Assignment: Nothing but the lines holding the string "Click" should appear in the answer. Copy them from the entries.
::::
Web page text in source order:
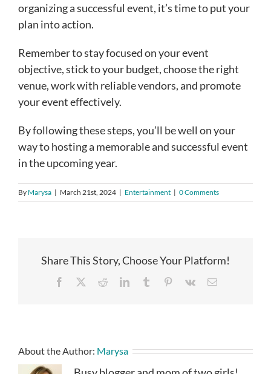
organizing a successful event, it’s time to put your
plan into action.
Remember to stay focused on your event
objective, stick to your budget, choose the right
venue, work with reliable vendors, and promote
your event effectively.
By following these steps, you’ll be well on your
way to hosting a memorable and successful event
in the upcoming year.
By Marysa | March 21st, 2024 | Entertainment | 0 Comments
Share This Story, Choose Your Platform!
Facebook RedditLinkedInTumblr Pinterest
Vk Email
About the Author: Marysa
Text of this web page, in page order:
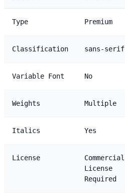
Type Premium
Classification sans-serif
Variable Font No
Weights Multiple
Italics Yes
License
Commercial
License
Required
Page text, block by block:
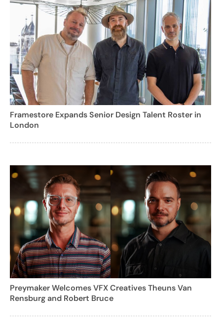
Framestore Expands Senior Design Talent Roster in
London
Preymaker Welcomes VFX Creatives Theuns Van
Rensburg and Robert Bruce
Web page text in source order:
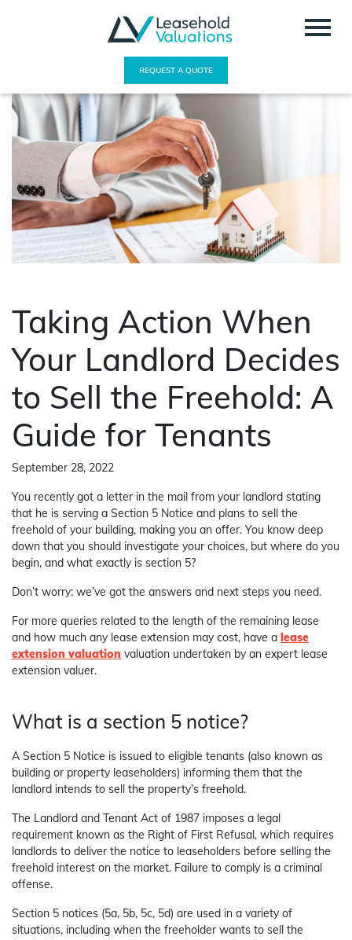
REQUEST A QUOTE
Taking Action When
Your Landlord Decides
to Sell the Freehold: A
Guide for Tenants
September 28, 2022
You recently got a letter in the mail from your landlord stating
that he is serving a Section 5 Notice and plans to sell the
freehold of your building, making you an offer. You know deep
down that you should investigate your choices, but where do you
begin, and what exactly is section 5?
Don’t worry: we’ve got the answers and next steps you need.
For more queries related to the length of the remaining lease
and how much any lease extension may cost, have a lease
extension valuation valuation undertaken by an expert lease
extension valuer.
What is a section 5 notice?
A Section 5 Notice is issued to eligible tenants (also known as
building or property leaseholders) informing them that the
landlord intends to sell the property’s freehold.
The Landlord and Tenant Act of 1987 imposes a legal
requirement known as the Right of First Refusal, which requires
landlords to deliver the notice to leaseholders before selling the
freehold interest on the market. Failure to comply is a criminal
offense.
Section 5 notices (5a, 5b, 5c, 5d) are used in a variety of
situations, including when the freeholder wants to sell the
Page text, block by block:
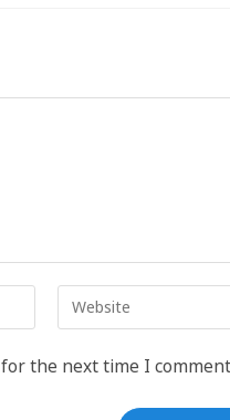
the next time I
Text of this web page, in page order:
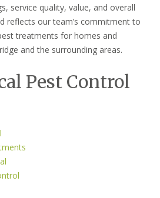
service quality, value, and overall
reflects our team’s commitment to
treatments for homes and
and the surrounding areas.
Pest Control
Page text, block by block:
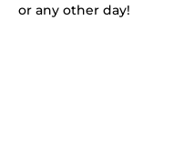
or any other day!
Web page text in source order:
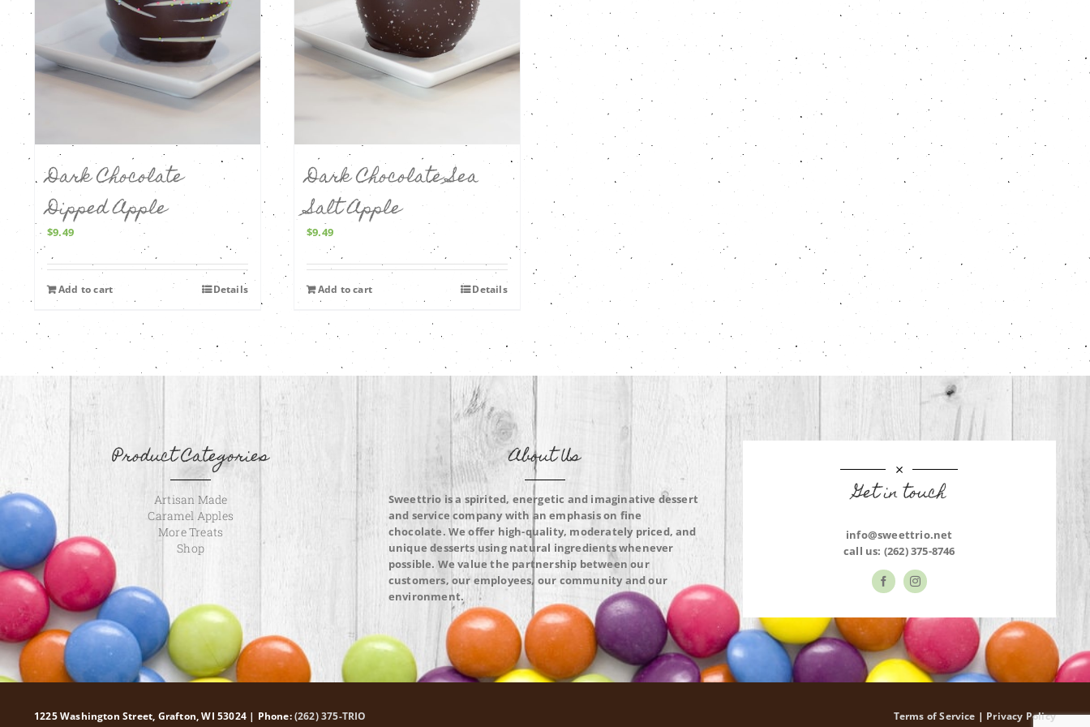
Dark Chocolate
Dipped Apple
$9.49
Add to cart Details
Dark Chocolate Sea
Salt Apple
$9.49
Add to cart Details
Product Categories
Artisan Made
Caramel Apples
More Treats
Shop
About Us
Sweettrio is a spirited, energetic and imaginative dessert
and service company with an emphasis on fine
chocolate. We offer high-quality, moderately priced, and
unique desserts using natural ingredients whenever
possible. We value the partnership between our
customers, our employees, our community and our
environment.
Get in touch
info@sweettrio.net
call us: (262) 375-8746
1225 Washington Street, Grafton, WI 53024 | Phone:(262) 375-TRIO
Terms of Service | Privacy Policy
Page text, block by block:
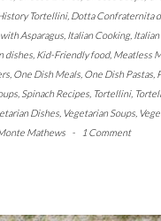
Tortellini, Dotta Confraternita
Asparagus Italian Cooking,
dishes Kid-Friendly food, Meatless
One Dish Meals One Dish Pastas
Spinach Recipes Tortellini,
Dishes Vegetarian Soups
Mathews - 1 Comment
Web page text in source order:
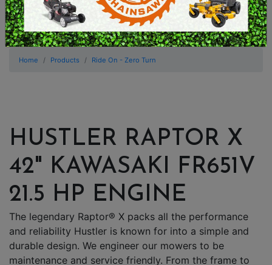
Home Products Ride On - Zero Turn
HUSTLER RAPTOR X
42" KAWASAKI FR651V
21.5 HP ENGINE
The legendary Raptor® X packs all the performance
and reliability Hustler is known for into a simple and
durable design. We engineer our mowers to be
maintenance and service friendly. From the frame to
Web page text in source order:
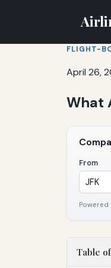
FLIGHT-
April 26,
What
From
Table
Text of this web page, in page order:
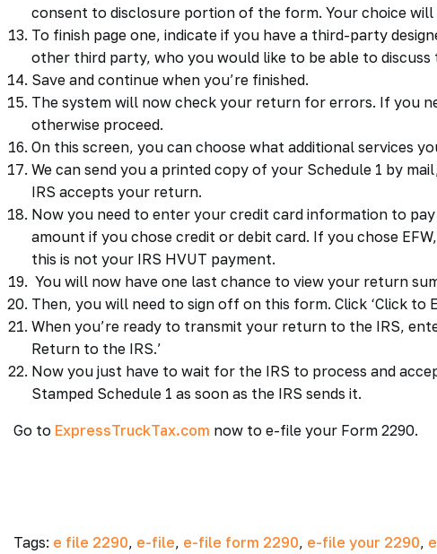
consent to disclosure portion of the form. Your choice
To finish page one, indicate if you have a third-party
other third party, who you would like to be able to
Save and continue when you’re finished.
The system will now check your return for errors. If you
otherwise proceed.
On this screen, you can choose what additional services
We can send you a printed copy of your Schedule 1 by
IRS accepts your return.
Now you need to enter your credit card information to
amount if you chose credit or debit card. If you chose
this is not your IRS HVUT payment.
You will now have one last chance to view your return
Then, you will need to sign off on this form. Click ‘Click to
When you’re ready to transmit your return to the IRS,
Return to the IRS.’
Now you just have to wait for the IRS to process and
Stamped Schedule 1 as soon as the IRS sends it.
Go to ExpressTruckTax.com now to e-file your Form 2290.
Tags: e file 2290, e-file, e-file form 2290, e-file your 2290,
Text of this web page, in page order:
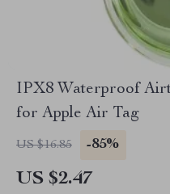
IPX8 Waterproof
for Apple Air Tag
US $16.85 -85%
US $2.47
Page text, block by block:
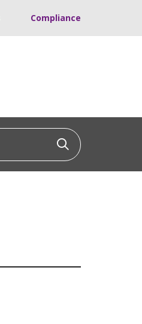
Compliance
Click to
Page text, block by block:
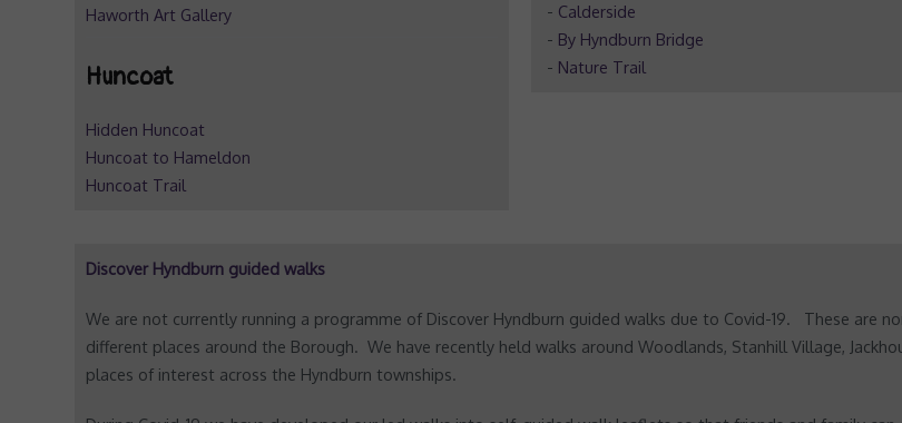
Haworth Art Gallery
Huncoat
Hidden Huncoat
Huncoat to Hameldon
Huncoat Trail
- Calderside
- By Hyndburn Bridge
- Nature Trail
Discover Hyndburn guided walks
We are not currently running a programme of Discover Hyndburn guided walks due to Covid-19. These are
different places around the Borough. We have recently held walks around Woodlands, Stanhill Village,
places of interest across the Hyndburn townships.
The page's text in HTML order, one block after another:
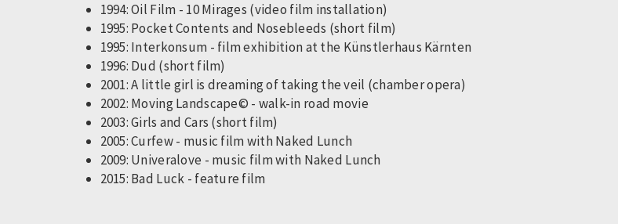
1994: Oil Film - 10 Mirages (video film installation)
1995: Pocket Contents and Nosebleeds (short film)
1995: Interkonsum - film exhibition at the Künstlerhaus Kärnten
1996: Dud (short film)
2001: A little girl is dreaming of taking the veil (chamber opera)
2002: Moving Landscape© - walk-in road movie
2003: Girls and Cars (short film)
2005: Curfew - music film with Naked Lunch
2009: Univeralove - music film with Naked Lunch
2015: Bad Luck - feature film
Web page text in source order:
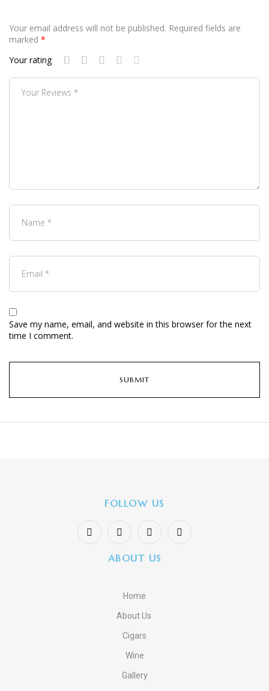
Your email address will not be published. Required fields are
marked *
Your rating
Save my name, email, and website in this browser for the next
time I comment.
FOLLOW US
ABOUT US
Home
About Us
Cigars
Wine
Gallery
::::
Response box:
Then, you will need to sign off on this form. Click ‘Click to
Click to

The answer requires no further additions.